Milo

Milo
Is that a smile I see before me?

Wednesday, July 18, 2007

Baby: blue

Lots of things to tell you. First, you’re a boy. Yes, I know you know you’re a boy but I didn’t until last week’s scan. And oh boy, what a boy: there was no mistaking your, er, ‘equipment’ when the nice lady with the scanner took a look. Your dad was proud.

I imagine you’re reading this and squirming. Don’t worry, love, by the time you read this you should be well used to me embarrassing you. I’ll still be giving you big squashy kisses, ruffling your hair and telling you I love you when you’re 15. Preferably in front of your mates.

So that’s one thing.

You have also been subjected to all sorts of arts events since you’ve been snoozing in my womb.
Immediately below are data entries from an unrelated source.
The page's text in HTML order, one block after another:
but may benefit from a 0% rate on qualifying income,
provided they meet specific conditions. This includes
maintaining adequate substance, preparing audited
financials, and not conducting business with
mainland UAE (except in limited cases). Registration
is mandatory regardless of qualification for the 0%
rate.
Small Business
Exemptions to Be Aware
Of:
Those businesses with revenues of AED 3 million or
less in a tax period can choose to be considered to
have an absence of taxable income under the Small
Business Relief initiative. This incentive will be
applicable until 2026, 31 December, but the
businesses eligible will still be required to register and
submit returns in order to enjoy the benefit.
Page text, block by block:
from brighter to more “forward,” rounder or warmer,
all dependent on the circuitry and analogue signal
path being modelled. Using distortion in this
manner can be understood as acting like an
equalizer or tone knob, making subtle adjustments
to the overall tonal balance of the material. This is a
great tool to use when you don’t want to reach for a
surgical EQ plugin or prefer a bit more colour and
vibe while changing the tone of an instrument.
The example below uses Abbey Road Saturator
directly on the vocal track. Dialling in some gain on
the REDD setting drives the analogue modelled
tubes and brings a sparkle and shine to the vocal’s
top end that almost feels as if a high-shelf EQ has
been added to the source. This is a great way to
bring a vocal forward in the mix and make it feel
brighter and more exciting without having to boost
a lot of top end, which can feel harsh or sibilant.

First up was a trip to London: Antony Gormley’s exhibition at the Hayward (life-size bronze casts of the artists dotting the London skyline, immobile, stoic men standing on rooftops and balconies as far as the eye could see), followed by Gyorgy Ligeti and Steve Reich from the London Sinfonietta (Reich’s Sextet being possibly the best piece of live music I have ever seen or heard, though I was so tired at the end of it I cried – the joys of being preggaz).
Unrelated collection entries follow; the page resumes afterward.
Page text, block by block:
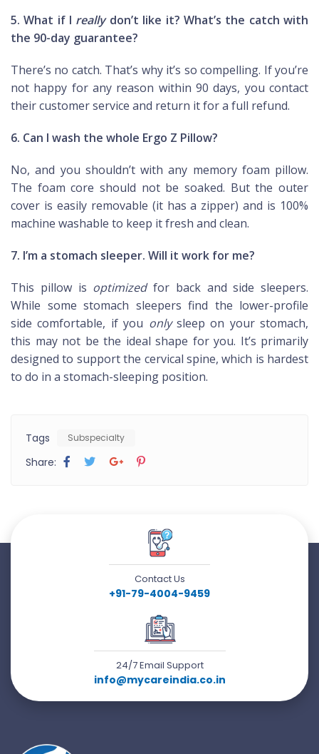
5. What if I reallydon’t like it? What’s the catch with
the 90-day guarantee?
There’s no catch. That’s why it’s so compelling. If you’re
not happy for any reason within 90 days, you contact
their customer service and return it for a full refund.
6. Can I wash the whole Ergo Z Pillow?
No, and you shouldn’t with any memory foam pillow.
The foam core should not be soaked. But the outer
cover is easily removable (it has a zipper) and is 100%
machine washable to keep it fresh and clean.
7. I’m a stomach sleeper. Will it work for me?
This pillow is optimizedfor back and side sleepers.
While some stomach sleepers find the lower-profile
side comfortable, if you onlysleep on your stomach,
this may not be the ideal shape for you. It’s primarily
designed to support the cervical spine, which is hardest
to do in a stomach-sleeping position.
Tags Subspecialty
Share:
Contact Us
+91-79-4004-9459
24/7 Email Support
info@mycareindia.co.in
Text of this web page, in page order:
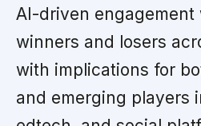
AI-driven
winners and losers
with implications for
and emerging players
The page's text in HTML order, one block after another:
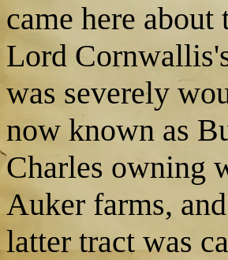
came here
Lord
was severely
now known as
Charles owning
Auker farms,
latter tract was
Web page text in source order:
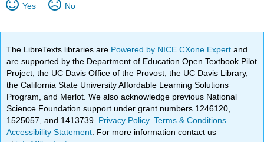
Yes No
The LibreTexts libraries are Powered by NICE CXone Expertand
are supported by the Department of Education Open Textbook Pilot
Project, the UC Davis Office of the Provost, the UC Davis Library,
the California State University Affordable Learning Solutions
Program, and Merlot. We also acknowledge previous National
Science Foundation support under grant numbers 1246120,
1525057, and 1413739. Privacy Policy.Terms & Conditions
Accessibility Statement . For more information contact us
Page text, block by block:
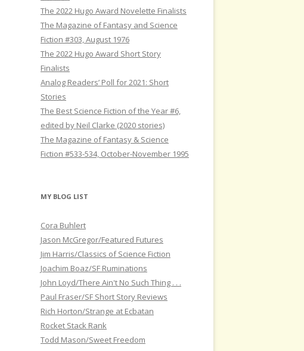
The 2022 Hugo Award Novelette Finalists
The Magazine of Fantasy and Science
Fiction #303, August 1976
The 2022 Hugo Award Short Story
Finalists
Analog Readers’ Poll for 2021: Short
Stories
The Best Science Fiction of the Year #6,
edited by Neil Clarke (2020 stories)
The Magazine of Fantasy & Science
Fiction #533-534, October-November 1995
MY BLOG LIST
Cora Buhlert
Jason McGregor/Featured Futures
Jim Harris/Classics of Science Fiction
Joachim Boaz/SF Ruminations
John Loyd/There Ain't No Such Thing . . .
Paul Fraser/SF Short Story Reviews
Rich Horton/Strange at Ecbatan
Rocket Stack Rank
Todd Mason/Sweet Freedom
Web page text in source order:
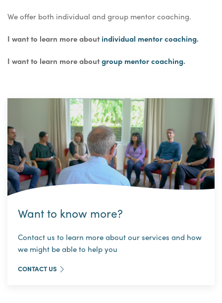
We offer both individual and group mentor coaching.
I want to learn more aboutindividual mentor coaching.
I want to learn more aboutgroup mentor coaching.
Want to know more?
Contact us to learn more about our services and how
we might be able to help you
CONTACT US
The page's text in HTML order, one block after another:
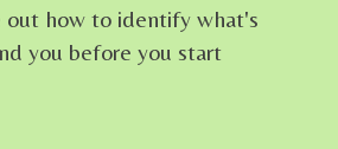
out how to identify what's
you before you start
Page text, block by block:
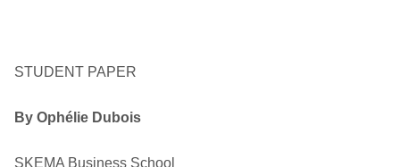
STUDENT PAPER
By Ophélie Dubois
SKEMA Business School
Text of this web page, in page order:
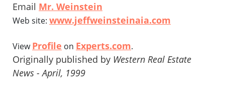
Email Mr. Weinstein
Web site: www.jeffweinsteinaia.com
ViewProfile on Experts.com.
Originally published by Western Real Estate
News - April, 1999
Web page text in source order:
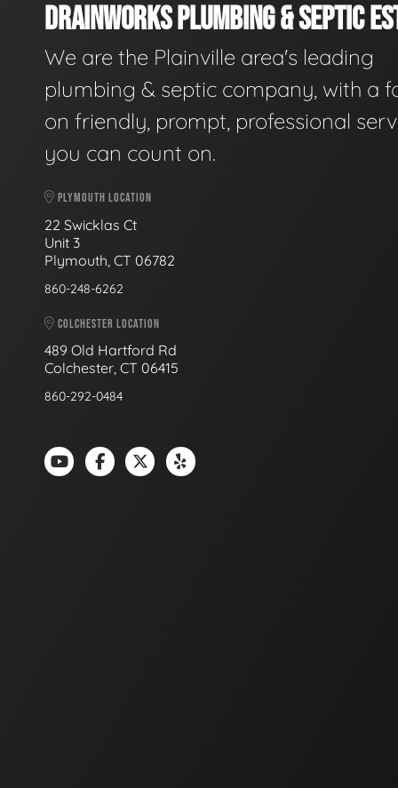
DRAINWORKS PLUMBING & SEPTIC
We are the Plainville area's leading
plumbing & septic company, with a
on friendly, prompt, professional
you can count on.
PLYMOUTH LOCATION
22 Swicklas Ct
Unit 3
Plymouth, CT 06782
860-248-6262
COLCHESTER LOCATION
489 Old Hartford Rd
Colchester, CT 06415
860-292-0484
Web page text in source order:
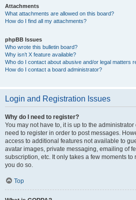
Attachments
What attachments are allowed on this board?
How do I find all my attachments?
phpBB Issues
Who wrote this bulletin board?
Why isn’t X feature available?
Who do I contact about abusive and/or legal matters
How do I contact a board administrator?
Login and Registration Issues
Why do I need to register?
You may not have to, it is up to the
need to register in order to post messages.
access to additional features not available to
avatar images, private messaging, emailing of
subscription, etc. It only takes a few moments to
you do so.
Top
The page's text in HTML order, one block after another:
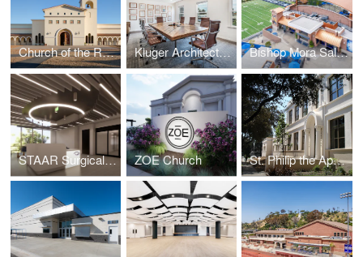
Church of the Resurrection Kluger Architects Corporate Headquarters Bishop Mora Salesian High School
STAAR Surgical Headquarters ZOE Church St. Philip the Apostle School
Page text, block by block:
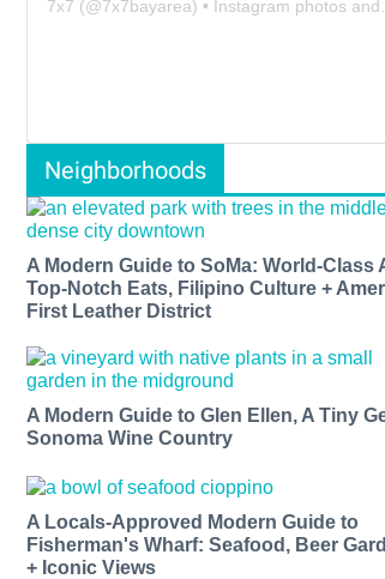
7x7 (@7x7bayarea) • Instagram photos and videos
Neighborhoods
A Modern Guide to SoMa: World-Class
Top-Notch Eats, Filipino Culture +
First Leather District
A Modern Guide to Glen Ellen, A Tiny
Sonoma Wine Country
A Locals-Approved Modern Guide to
Fisherman's Wharf: Seafood, Beer
+ Iconic Views

And then there’s been Monkey: Journey to the West, a circus-opera-musical-acrobatic combo that made me clap my hands in delight; and Ojos de Brujo, a Spanish band who managed to combine flamenco, Brazilian dancers, hip-hop, drum-playing, traditional tunes, hand-clapping and god only knows what else into a triumphant red-blooded Latin musical stew. Ah, baby, you would have loved it – in fact, judging by the flutters in my belly, you did.

So that’s another.

The flipside to this pregnancy lark is just how hormonal you’ve been making me feel. I can handle the fact that I can’t see my feet; that my belly-button is now monstrously stretched out of shape; my boobs hanging down like slightly sore udders; the fact that my arse will never be quite as pert and lovely again. All that is fine. It’s just that the hormones have been making me feel a little bit blue of late: not quite so happy-go-lucky, bouncing-on-my-toes as normal. Work is petering out, too, a consequence of clients calculating a) I’m not quite so on the ball as I was and b) I won’t be around in a few months’ time. The blues and clients: not a great combination.

All this will pass, I know. And all this will be worth it. I know that too.
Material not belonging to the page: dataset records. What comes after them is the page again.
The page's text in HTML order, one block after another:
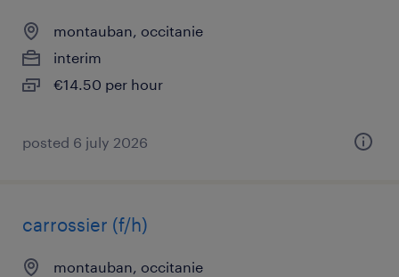
montauban, occitanie
interim
€14.50 per hour
posted 6 july 2026
carrossier (f/h)
montauban, occitanie
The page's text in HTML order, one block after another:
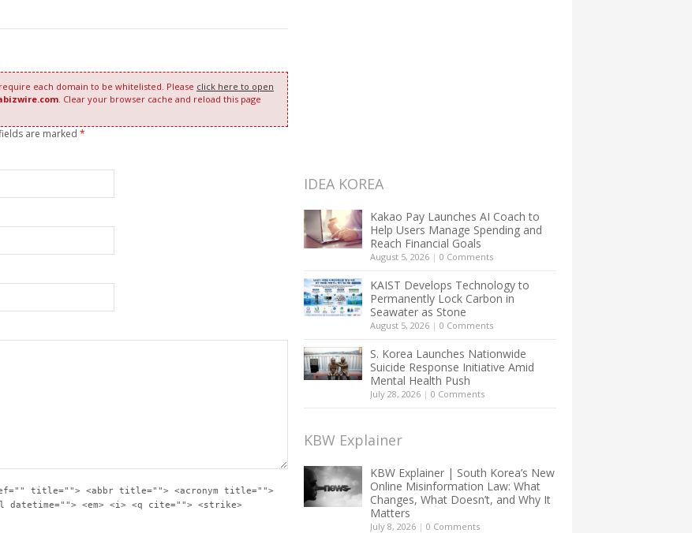
each domain to be whitelisted. Please click here to open
. Clear your browser cache and reload this page
are marked *
title=""> <abbr title=""> <acronym title="">
datetime=""> <em> <i> <q cite=""> <strike>
IDEA KOREA
Kakao Pay Launches AI Coach to
Help Users Manage Spending and
Reach Financial Goals
August 5, 2026 | 0 Comments
KAIST Develops Technology to
Permanently Lock Carbon in
Seawater as Stone
August 5, 2026 | 0 Comments
S. Korea Launches Nationwide
Suicide Response Initiative Amid
Mental Health Push
July 28, 2026 | 0 Comments
KBW Explainer
KBW Explainer | South Korea’s New
Online Misinformation Law: What
Changes, What Doesn’t, and Why It
Matters
July 8, 2026 | 0 Comments
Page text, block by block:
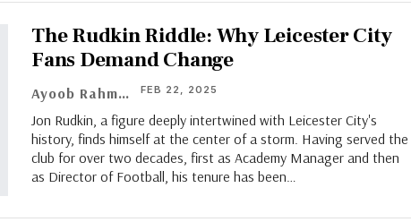
The Rudkin Riddle: Why Leicester City
Fans Demand Change
Ayoob Rahman FEB 22, 2025
Jon Rudkin, a figure deeply intertwined with Leicester City's
history, finds himself at the center of a storm. Having served the
club for over two decades, first as Academy Manager and then
as Director of Football, his tenure has been…
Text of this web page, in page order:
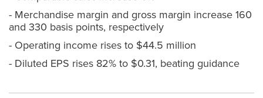
- Merchandise margin and gross margin increase 160
and 330 basis points, respectively
- Operating income rises to $44.5 million
- Diluted EPS rises 82% to $0.31, beating guidance
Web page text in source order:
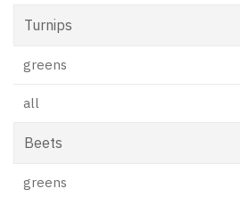
Turnips
greens
all
Beets
greens
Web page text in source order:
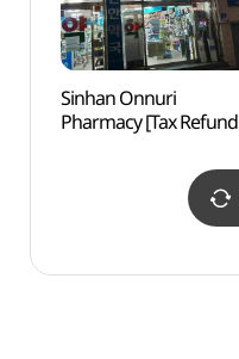
Sinhan Onnuri
Pharmacy [Tax Refund

The upside is that I have absolutely no qualms about stating my mind, telling people off (drunks, ‘youth’ on buses having a crafty fag on the back seat, badly-behaved clients etc.). I’ve become fearless. So start quaking in your amniotic boots, baby: your ma will truck no nonsense from you when you hit your ‘difficult’ teenage years. Even if she does ruffle your hair and tell you she loves you.

1 comment:

Unknown said...

Crikey, she's gone blinking mental.. Shocking.